Variant calling with Snippy

Keywords: variant calling, SNP, Snippy, JBrowse, Galaxy, Microbial Genomics Virtual Lab


Variant calling is the process of identifying differences between two genome samples. Usually differences are limited to single nucleotide polymorphisms (SNPs) and small insertions and deletions (indels). Larger structural variation such as inversions, duplications and large deletions are not typically covered by “variant calling”.

In this tutorial, we will use the tool “Snippy” (link to Snippy is here). Snippy uses a tool to align the reads to a reference genome, and another tool to decide (“call”) if the discrepancies are real variants.

Learning Objectives

  1. Find variants between a reference genome and a set of reads
  2. Visualise the SNP in context of the reads aligned to the genome
  3. Determine the effect of those variants on genomic features
  4. Understand if the SNP is potentially affecting the phenotype

Prepare reference

For variant calling, we need a reference genome that is of the same strain as the input sequence reads.

For this tutorial, our reference is the wildtype.gbk file and our reads are mutant_R1.fastq and mutant_R2.fastq.

If these files are not presently in your Galaxy history, import them from the Training dataset page.

Call variants with Snippy

  • Go to Tools → NGS Analysis → NGS: Variant Analysis → snippy
  • For Reference type select Genbank.
  • Then for Reference Genbank choose the wildtype.gbk file.
  • For Single or Paired-end reads choose Paired.
  • Then choose the first set of reads, mutant_R1.fastq and second set of reads, mutant_R2.fastq.
  • For Cleanup the non-snp output files select No.

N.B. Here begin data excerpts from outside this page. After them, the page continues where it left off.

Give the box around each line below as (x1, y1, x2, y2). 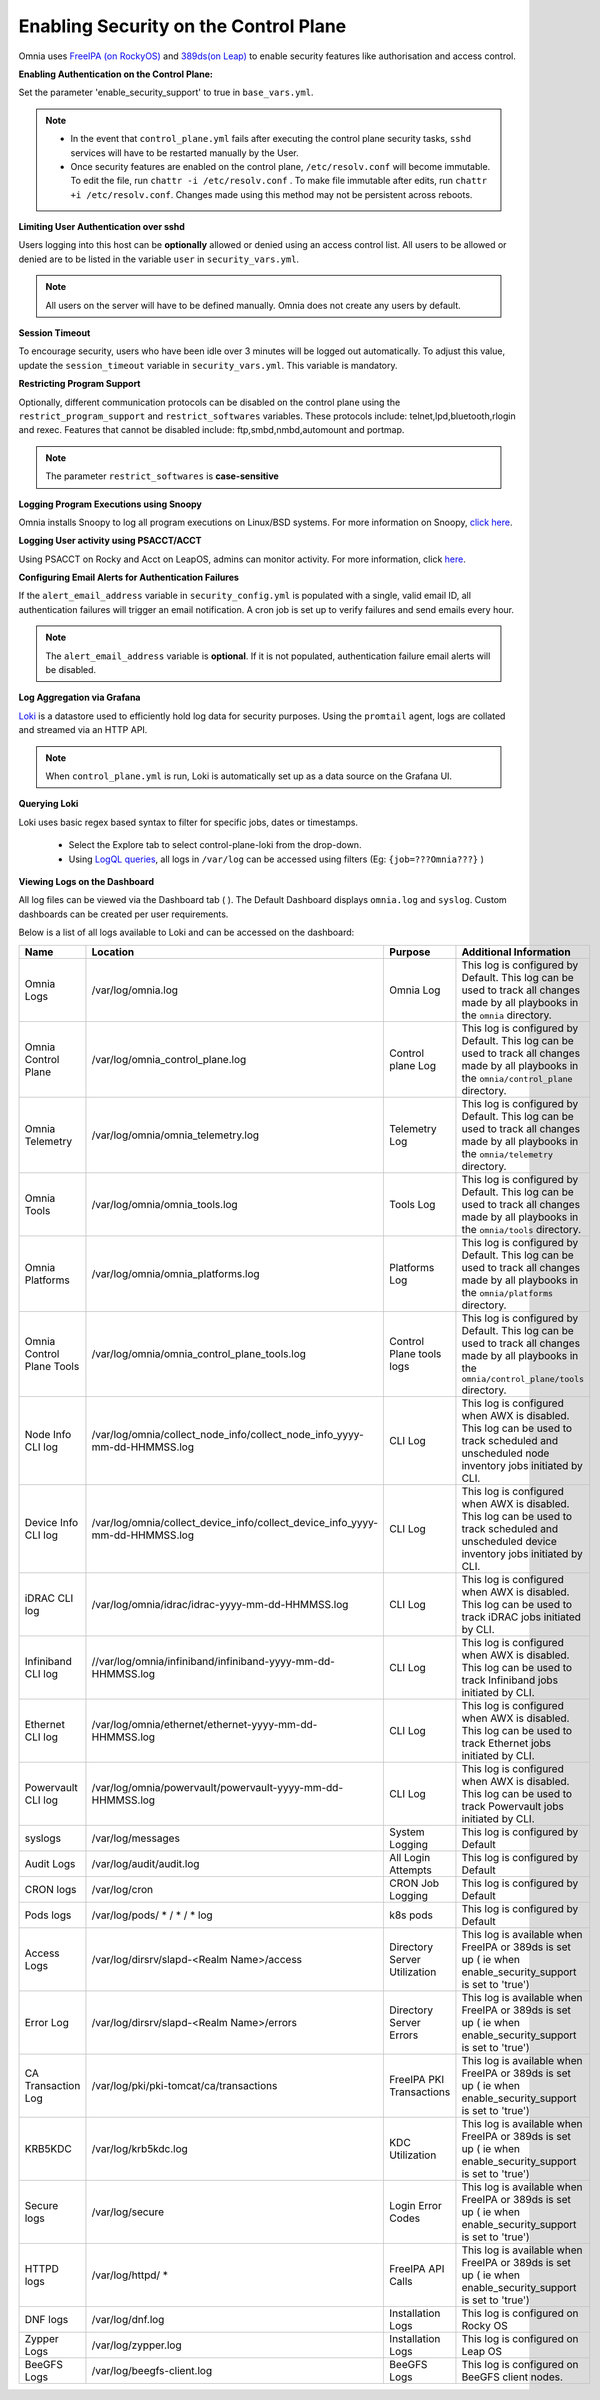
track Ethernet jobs (461, 1736, 552, 1750)
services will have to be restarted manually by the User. (70, 146, 299, 159)
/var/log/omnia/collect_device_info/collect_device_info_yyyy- (91, 1515, 379, 1529)
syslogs (24, 1831, 62, 1845)
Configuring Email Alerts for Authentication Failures (18, 571, 240, 584)
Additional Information (461, 945, 571, 959)
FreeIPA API (389, 2261, 445, 2275)
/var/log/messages (91, 1831, 180, 1845)
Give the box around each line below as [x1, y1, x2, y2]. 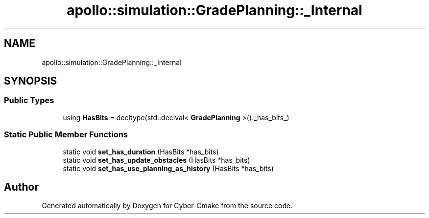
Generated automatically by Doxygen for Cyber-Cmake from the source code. [42, 201, 293, 210]
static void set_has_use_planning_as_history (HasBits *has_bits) [63, 164, 274, 173]
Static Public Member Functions [4, 130, 128, 140]
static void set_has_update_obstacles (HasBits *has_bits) [63, 155, 250, 164]
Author [4, 180, 39, 193]
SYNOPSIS [4, 75, 57, 87]
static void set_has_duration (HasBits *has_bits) [63, 147, 219, 156]
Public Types [4, 95, 54, 106]
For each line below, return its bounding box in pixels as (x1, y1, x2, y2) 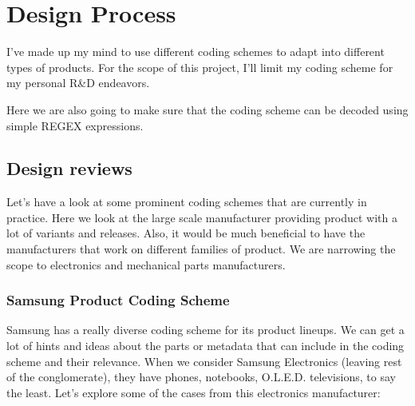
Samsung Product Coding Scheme (6, 290, 230, 310)
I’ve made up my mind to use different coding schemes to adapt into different (6, 43, 385, 60)
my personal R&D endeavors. (6, 74, 150, 91)
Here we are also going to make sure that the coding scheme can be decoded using (6, 101, 409, 117)
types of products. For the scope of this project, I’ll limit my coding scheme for (6, 58, 393, 75)
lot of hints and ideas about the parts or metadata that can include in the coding (6, 337, 405, 354)
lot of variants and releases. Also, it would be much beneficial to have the (6, 225, 366, 241)
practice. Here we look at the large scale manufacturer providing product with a (6, 209, 397, 225)
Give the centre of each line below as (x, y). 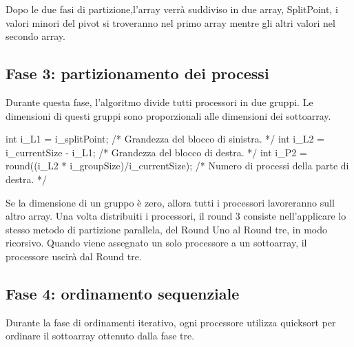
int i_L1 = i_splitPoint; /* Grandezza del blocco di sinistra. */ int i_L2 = (165, 139)
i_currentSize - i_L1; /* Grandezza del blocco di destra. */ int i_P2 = (156, 152)
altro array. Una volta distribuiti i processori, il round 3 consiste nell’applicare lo (176, 216)
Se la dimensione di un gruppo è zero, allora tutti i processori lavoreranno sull (170, 202)
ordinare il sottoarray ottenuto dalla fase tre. (100, 336)
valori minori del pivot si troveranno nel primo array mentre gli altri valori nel (170, 22)
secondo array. (35, 36)
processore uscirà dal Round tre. (74, 256)
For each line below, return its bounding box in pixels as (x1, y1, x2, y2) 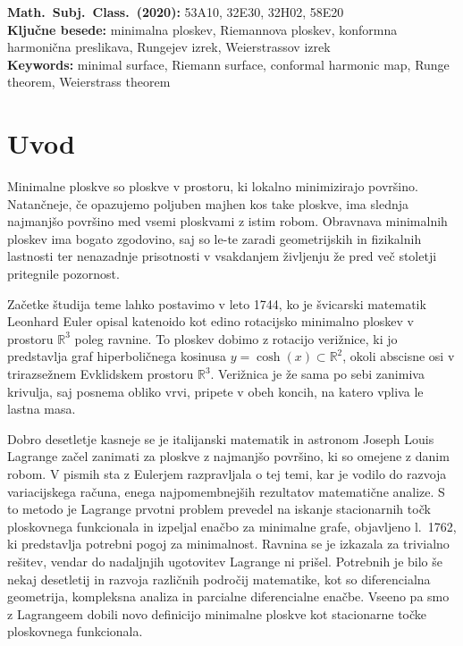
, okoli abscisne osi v (342, 347, 455, 365)
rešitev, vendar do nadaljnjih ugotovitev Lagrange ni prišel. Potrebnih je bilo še (7, 551, 442, 570)
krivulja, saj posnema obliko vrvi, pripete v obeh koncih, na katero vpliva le (7, 382, 424, 400)
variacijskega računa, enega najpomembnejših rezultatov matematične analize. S (7, 482, 445, 500)
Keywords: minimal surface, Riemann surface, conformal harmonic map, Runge (7, 55, 450, 73)
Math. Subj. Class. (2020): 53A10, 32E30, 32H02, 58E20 (7, 3, 344, 21)
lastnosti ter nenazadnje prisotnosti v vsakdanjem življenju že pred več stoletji (7, 247, 437, 265)
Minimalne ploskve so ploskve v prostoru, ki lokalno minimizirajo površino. (7, 177, 418, 196)
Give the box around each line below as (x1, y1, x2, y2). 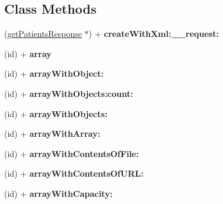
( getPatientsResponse (4, 27, 82, 40)
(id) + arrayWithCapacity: (4, 187, 113, 199)
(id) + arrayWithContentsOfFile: (4, 147, 139, 159)
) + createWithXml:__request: (88, 27, 219, 40)
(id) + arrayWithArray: (4, 127, 100, 140)
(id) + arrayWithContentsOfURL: (4, 167, 144, 180)
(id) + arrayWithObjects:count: (4, 87, 133, 99)
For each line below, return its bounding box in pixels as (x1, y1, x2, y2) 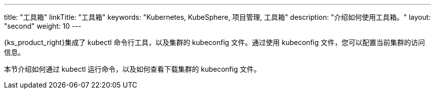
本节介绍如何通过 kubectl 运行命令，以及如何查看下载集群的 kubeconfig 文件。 (4, 65, 261, 73)
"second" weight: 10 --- (4, 22, 81, 30)
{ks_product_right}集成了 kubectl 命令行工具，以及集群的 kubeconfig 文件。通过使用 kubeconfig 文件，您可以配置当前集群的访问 (4, 38, 425, 46)
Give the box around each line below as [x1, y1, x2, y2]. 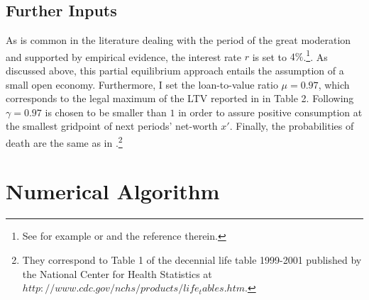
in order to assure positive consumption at [178, 104, 363, 119]
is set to [252, 49, 287, 64]
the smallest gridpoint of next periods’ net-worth [6, 118, 218, 133]
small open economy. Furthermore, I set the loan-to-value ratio [6, 77, 278, 91]
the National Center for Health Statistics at [22, 266, 212, 281]
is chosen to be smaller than [45, 104, 167, 119]
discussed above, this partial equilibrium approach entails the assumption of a [6, 63, 344, 78]
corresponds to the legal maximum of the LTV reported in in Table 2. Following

Your tool interface should look like this:

Snippy interface

  • Click Execute.

Examine Snippy output

From Snippy, there are 10 output files in various formats.

  • Go to the file called snippy on data XX, data XX and data XX table and click on the eye icon.
  • We can see a list of variants. Look in column 3 to see which types the variants are, such as a SNP or a deletion.
  • Look at the third variant called. This is a T→A mutation, causing a stop codon. Look at column 14: the product of this gene is a methicillin resistance protein. Methicillin is an antibiotic. What might be the result of such a mutation?

View Snippy output in JBrowse

  • Go to Statistics and Visualisation → Graph/Display Data → JBrowse genome browser.

  • Under Reference genome to display choose Use a genome from history.

  • Under Select the reference genome choose wildtype.fna. This sequence will be the reference against which annotations are displayed.

  • For Produce a Standalone Instance select Yes.

  • For Genetic Code choose 11: The Bacterial, Archaeal and Plant Plastid Code.

  • Under JBrowse-in-Galaxy Action choose New JBrowse Instance.

  • We will now set up three different tracks - these are datasets displayed underneath the reference sequence (which is displayed as nucleotides in FASTA format). We will choose to display the sequence reads (the .bam file), the variants found by snippy (the .gff file) and the annotated reference genome (the wildtype.gff)

Track 1 - sequence reads

  • Click Insert Track Group
  • For Track Cateogry name it “sequence reads”
  • Click Insert Annotation Track
  • For Track Type choose BAM Pileups
  • For BAM Track Data select the snippy bam file
  • For Autogenerate SNP Track select Yes
  • Under Track Visibility choose On for new users.

Track 2 - variants

  • Click Insert Track Group again
  • For Track Category name it “variants”
  • Click Insert Annotation Track
  • For Track Type choose GFF/GFF3/BED/GBK Features
  • For Track Data select the snippy snps gff file
  • Under Track Visibility choose On for new users.

Track 3 - annotated reference

  • Click Insert Track Group again
  • For Track Category name it “annotated reference”
  • Click Insert Annotation Track
  • For Track Type choose GFF/GFF3/BED/GBK Features
  • For Track Data select wildtype.gff
  • Under JBrowse Track Type[Advanced] select Canvas Features.
  • Click on JBrowse Styling Options
  • Under JBrowse style.label add in the word product.
  • Under JBrowse style.description add in the word product.
  • Under Track Visibility choose On for new users.

  • Click Execute

  • A new file will be created, called JBrowse on data XX and data XX - Complete. Click on the eye icon next to the file name. The JBrowse window will appear in the centre Galaxy panel.

  • On the left, tick boxes to display the tracks

  • Use the minus button to zoom out to see:

    • sequence reads and their coverage (the grey graph)
  • Use the plus button to zoom in to see:

    • probable real variants (a whole column of snps)
    • probable errors (single one here and there)

JBrowse screenshot

  • In the coordinates box, type in 47299 and then Go to see the position of the SNP discussed above.
    • the correct codon at this position is TGT, coding for the amino acid Cysteine, in the middle row of the amino acid translations.
    • the mutation of T → A turns this triplet into TGA, a stop codon.